TO DO ▸ Could you give back the records exactly, taking out the pictures?

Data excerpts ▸

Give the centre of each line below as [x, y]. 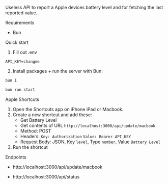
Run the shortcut [30, 147]
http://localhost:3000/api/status [46, 177]
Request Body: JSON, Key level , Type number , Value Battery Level [90, 142]
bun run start [20, 89]
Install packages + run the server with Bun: [58, 71]
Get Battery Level [38, 120]
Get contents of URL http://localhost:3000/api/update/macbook [88, 125]
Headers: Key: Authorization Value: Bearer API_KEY [76, 136]
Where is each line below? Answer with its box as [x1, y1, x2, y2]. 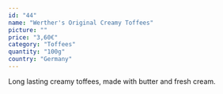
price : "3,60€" [8, 33, 59, 42]
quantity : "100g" [8, 48, 66, 56]
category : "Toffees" [8, 41, 77, 49]
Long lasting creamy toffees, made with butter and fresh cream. [8, 76, 216, 86]
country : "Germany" [8, 56, 73, 63]
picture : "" [8, 26, 47, 34]
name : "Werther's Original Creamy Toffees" [8, 19, 154, 27]
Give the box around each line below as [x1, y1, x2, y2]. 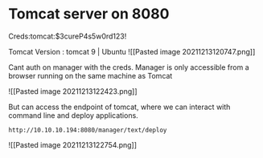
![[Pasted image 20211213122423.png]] [8, 86, 138, 96]
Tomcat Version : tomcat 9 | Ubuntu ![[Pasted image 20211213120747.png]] [8, 47, 256, 56]
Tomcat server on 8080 [8, 5, 170, 23]
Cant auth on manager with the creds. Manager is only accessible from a [8, 62, 249, 72]
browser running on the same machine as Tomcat [8, 71, 173, 80]
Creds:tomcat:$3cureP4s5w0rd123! [8, 31, 127, 41]
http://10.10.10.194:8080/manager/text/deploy [8, 126, 167, 134]
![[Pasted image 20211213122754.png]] [8, 140, 138, 149]
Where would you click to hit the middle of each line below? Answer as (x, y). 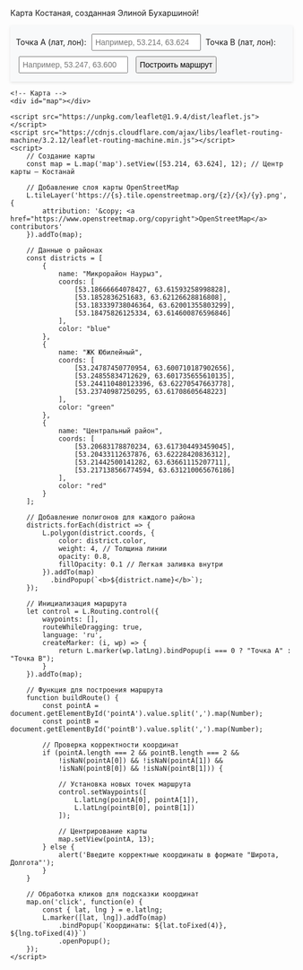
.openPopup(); (84, 941)
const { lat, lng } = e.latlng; (103, 910)
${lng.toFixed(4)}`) (49, 933)
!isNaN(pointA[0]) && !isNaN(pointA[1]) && (140, 761)
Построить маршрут (176, 65)
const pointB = (71, 721)
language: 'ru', (73, 635)
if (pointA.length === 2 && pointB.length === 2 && (141, 753)
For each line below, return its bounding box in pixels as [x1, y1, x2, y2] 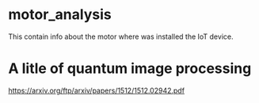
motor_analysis [8, 6, 112, 24]
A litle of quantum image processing [8, 59, 252, 78]
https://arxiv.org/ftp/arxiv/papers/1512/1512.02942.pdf [8, 86, 185, 95]
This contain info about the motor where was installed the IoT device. [8, 32, 234, 41]
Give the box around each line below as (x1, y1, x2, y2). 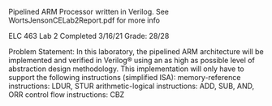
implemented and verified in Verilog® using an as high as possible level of (8, 56, 256, 65)
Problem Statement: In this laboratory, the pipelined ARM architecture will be (8, 47, 264, 56)
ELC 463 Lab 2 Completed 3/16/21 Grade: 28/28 (8, 32, 170, 40)
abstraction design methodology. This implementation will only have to (8, 64, 245, 74)
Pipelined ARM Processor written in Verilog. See (8, 7, 169, 16)
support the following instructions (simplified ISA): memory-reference (8, 73, 241, 82)
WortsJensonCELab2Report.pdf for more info (8, 15, 161, 25)
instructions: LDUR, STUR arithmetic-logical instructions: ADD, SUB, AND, (8, 81, 255, 91)
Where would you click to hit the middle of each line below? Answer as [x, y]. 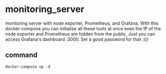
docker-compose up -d [28, 66]
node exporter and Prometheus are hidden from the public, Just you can [80, 34]
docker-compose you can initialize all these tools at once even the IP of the [83, 28]
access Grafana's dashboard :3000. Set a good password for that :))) [77, 39]
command [21, 55]
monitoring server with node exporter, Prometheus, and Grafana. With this [82, 23]
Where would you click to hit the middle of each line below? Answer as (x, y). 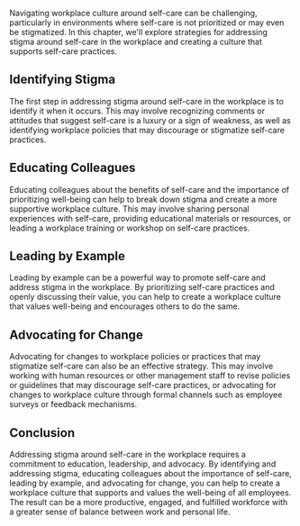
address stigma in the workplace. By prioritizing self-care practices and (142, 287)
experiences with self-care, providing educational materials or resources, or (150, 218)
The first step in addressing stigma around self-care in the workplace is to (146, 101)
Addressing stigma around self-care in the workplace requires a (127, 455)
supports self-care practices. (64, 51)
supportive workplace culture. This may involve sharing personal (129, 209)
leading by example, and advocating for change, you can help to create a (145, 483)
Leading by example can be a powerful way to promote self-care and (137, 277)
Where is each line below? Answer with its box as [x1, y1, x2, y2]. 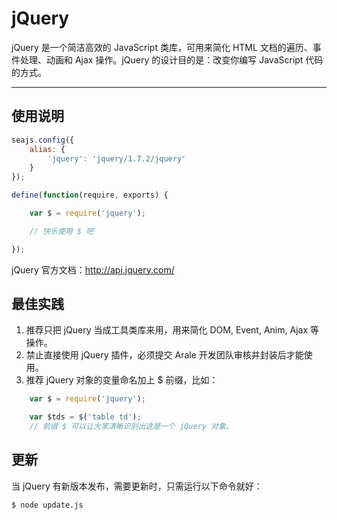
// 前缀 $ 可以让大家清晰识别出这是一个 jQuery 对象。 [29, 422, 234, 432]
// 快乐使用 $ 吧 [29, 226, 94, 236]
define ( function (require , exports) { [11, 190, 169, 201]
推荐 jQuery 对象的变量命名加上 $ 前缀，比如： [25, 374, 219, 386]
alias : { [29, 144, 66, 154]
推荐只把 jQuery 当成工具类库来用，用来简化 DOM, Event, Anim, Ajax [25, 324, 309, 336]
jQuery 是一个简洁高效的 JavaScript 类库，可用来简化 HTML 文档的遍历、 [11, 41, 313, 53]
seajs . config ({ [11, 135, 75, 145]
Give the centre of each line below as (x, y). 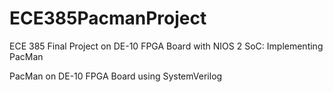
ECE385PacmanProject (108, 18)
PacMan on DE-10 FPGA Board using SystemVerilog (116, 76)
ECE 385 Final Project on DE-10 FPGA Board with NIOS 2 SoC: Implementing (166, 46)
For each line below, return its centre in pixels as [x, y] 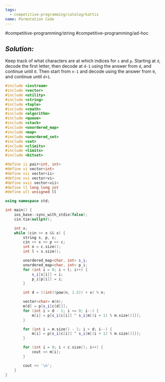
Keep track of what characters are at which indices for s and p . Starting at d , [83, 61]
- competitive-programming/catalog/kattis [54, 14]
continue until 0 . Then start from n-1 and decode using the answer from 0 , [81, 71]
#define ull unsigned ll [31, 192]
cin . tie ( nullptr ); [33, 219]
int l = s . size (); [42, 252]
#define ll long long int [32, 187]
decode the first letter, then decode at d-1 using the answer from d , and [78, 66]
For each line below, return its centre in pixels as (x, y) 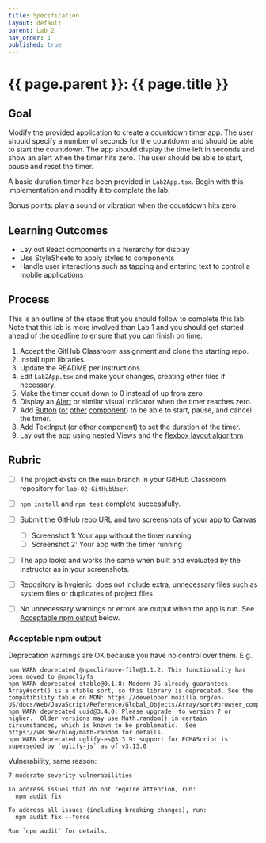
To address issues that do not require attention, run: (102, 790)
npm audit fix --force (53, 818)
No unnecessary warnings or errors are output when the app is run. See (137, 609)
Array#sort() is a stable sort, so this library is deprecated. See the (131, 691)
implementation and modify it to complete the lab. (89, 190)
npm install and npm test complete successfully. (100, 504)
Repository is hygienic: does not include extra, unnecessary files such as (139, 584)
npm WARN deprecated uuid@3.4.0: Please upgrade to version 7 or (120, 712)
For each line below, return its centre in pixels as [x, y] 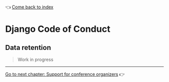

OUTPUT ▸
Give the centre of each line below as [x, y]. 
Run the shortcut [30, 147]
http://localhost:3000/api/status [46, 177]
Request Body: JSON, Key level , Type number , Value Battery Level [90, 142]
bun run start [20, 89]
Install packages + run the server with Bun: [58, 71]
Get Battery Level [38, 120]
Get contents of URL http://localhost:3000/api/update/macbook [88, 125]
Headers: Key: Authorization Value: Bearer API_KEY [76, 136]
Where is each line below? Answer with its box as [x1, y1, x2, y2]. 
price : "3,60€" [8, 33, 59, 42]
quantity : "100g" [8, 48, 66, 56]
category : "Toffees" [8, 41, 77, 49]
Long lasting creamy toffees, made with butter and fresh cream. [8, 76, 216, 86]
country : "Germany" [8, 56, 73, 63]
picture : "" [8, 26, 47, 34]
name : "Werther's Original Creamy Toffees" [8, 19, 154, 27]
Give the box around each line below as [x1, y1, x2, y2]. 
![[Pasted image 20211213122423.png]] [8, 86, 138, 96]
Tomcat Version : tomcat 9 | Ubuntu ![[Pasted image 20211213120747.png]] [8, 47, 256, 56]
Tomcat server on 8080 [8, 5, 170, 23]
Cant auth on manager with the creds. Manager is only accessible from a [8, 62, 249, 72]
browser running on the same machine as Tomcat [8, 71, 173, 80]
Creds:tomcat:$3cureP4s5w0rd123! [8, 31, 127, 41]
http://10.10.10.194:8080/manager/text/deploy [8, 126, 167, 134]
![[Pasted image 20211213122754.png]] [8, 140, 138, 149]
Where would you click to hit the middle of each line below? Answer as (x, y). 
.openPopup(); (84, 941)
const { lat, lng } = e.latlng; (103, 910)
${lng.toFixed(4)}`) (49, 933)
!isNaN(pointA[0]) && !isNaN(pointA[1]) && (140, 761)
Построить маршрут (176, 65)
const pointB = (71, 721)
language: 'ru', (73, 635)
if (pointA.length === 2 && pointB.length === 2 && (141, 753)
For each line below, return its bounding box in pixels as [x1, y1, x2, y2] 
motor_analysis [8, 6, 112, 24]
A litle of quantum image processing [8, 59, 252, 78]
https://arxiv.org/ftp/arxiv/papers/1512/1512.02942.pdf [8, 86, 185, 95]
This contain info about the motor where was installed the IoT device. [8, 32, 234, 41]
Give the box around each line below as (x1, y1, x2, y2). 
implemented and verified in Verilog® using an as high as possible level of (8, 56, 256, 65)
Problem Statement: In this laboratory, the pipelined ARM architecture will be (8, 47, 264, 56)
ELC 463 Lab 2 Completed 3/16/21 Grade: 28/28 (8, 32, 170, 40)
abstraction design methodology. This implementation will only have to (8, 64, 245, 74)
Pipelined ARM Processor written in Verilog. See (8, 7, 169, 16)
support the following instructions (simplified ISA): memory-reference (8, 73, 241, 82)
WortsJensonCELab2Report.pdf for more info (8, 15, 161, 25)
instructions: LDUR, STUR arithmetic-logical instructions: ADD, SUB, AND, (8, 81, 255, 91)
Where would you click to hit the middle of each line below? Answer as [x, y]. 
docker-compose up -d [28, 66]
node exporter and Prometheus are hidden from the public, Just you can [80, 34]
docker-compose you can initialize all these tools at once even the IP of the [83, 28]
access Grafana's dashboard :3000. Set a good password for that :))) [77, 39]
command [21, 55]
monitoring server with node exporter, Prometheus, and Grafana. With this [82, 23]
Where would you click to hit the middle of each line below? Answer as (x, y). 
address stigma in the workplace. By prioritizing self-care practices and (142, 287)
experiences with self-care, providing educational materials or resources, or (150, 218)
The first step in addressing stigma around self-care in the workplace is to (146, 101)
Addressing stigma around self-care in the workplace requires a (127, 455)
supports self-care practices. (64, 51)
supportive workplace culture. This may involve sharing personal (129, 209)
leading by example, and advocating for change, you can help to create a (145, 483)
Leading by example can be a powerful way to promote self-care and (137, 277)
Where is each line below? Answer with its box as [x1, y1, x2, y2]. 
// 前缀 $ 可以让大家清晰识别出这是一个 jQuery 对象。 [29, 422, 234, 432]
// 快乐使用 $ 吧 [29, 226, 94, 236]
define ( function (require , exports) { [11, 190, 169, 201]
推荐 jQuery 对象的变量命名加上 $ 前缀，比如： [25, 374, 219, 386]
alias : { [29, 144, 66, 154]
推荐只把 jQuery 当成工具类库来用，用来简化 DOM, Event, Anim, Ajax [25, 324, 309, 336]
jQuery 是一个简洁高效的 JavaScript 类库，可用来简化 HTML 文档的遍历、 [11, 41, 313, 53]
seajs . config ({ [11, 135, 75, 145]
Give the centre of each line below as (x, y). 
ECE385PacmanProject (108, 18)
PacMan on DE-10 FPGA Board using SystemVerilog (116, 76)
ECE 385 Final Project on DE-10 FPGA Board with NIOS 2 SoC: Implementing (166, 46)
For each line below, return its centre in pixels as [x, y] 
Keep track of what characters are at which indices for s and p . Starting at d , [83, 61]
- competitive-programming/catalog/kattis [54, 14]
continue until 0 . Then start from n-1 and decode using the answer from 0 , [81, 71]
#define ull unsigned ll [31, 192]
cin . tie ( nullptr ); [33, 219]
int l = s . size (); [42, 252]
#define ll long long int [32, 187]
decode the first letter, then decode at d-1 using the answer from d , and [78, 66]
For each line below, return its centre in pixels as (x, y) 
To address issues that do not require attention, run: (102, 790)
npm audit fix --force (53, 818)
No unnecessary warnings or errors are output when the app is run. See (137, 609)
Array#sort() is a stable sort, so this library is deprecated. See the (131, 691)
implementation and modify it to complete the lab. (89, 190)
npm install and npm test complete successfully. (100, 504)
Repository is hygienic: does not include extra, unnecessary files such as (139, 584)
npm WARN deprecated uuid@3.4.0: Please upgrade to version 7 or (120, 712)
For each line below, return its centre in pixels as [x, y] 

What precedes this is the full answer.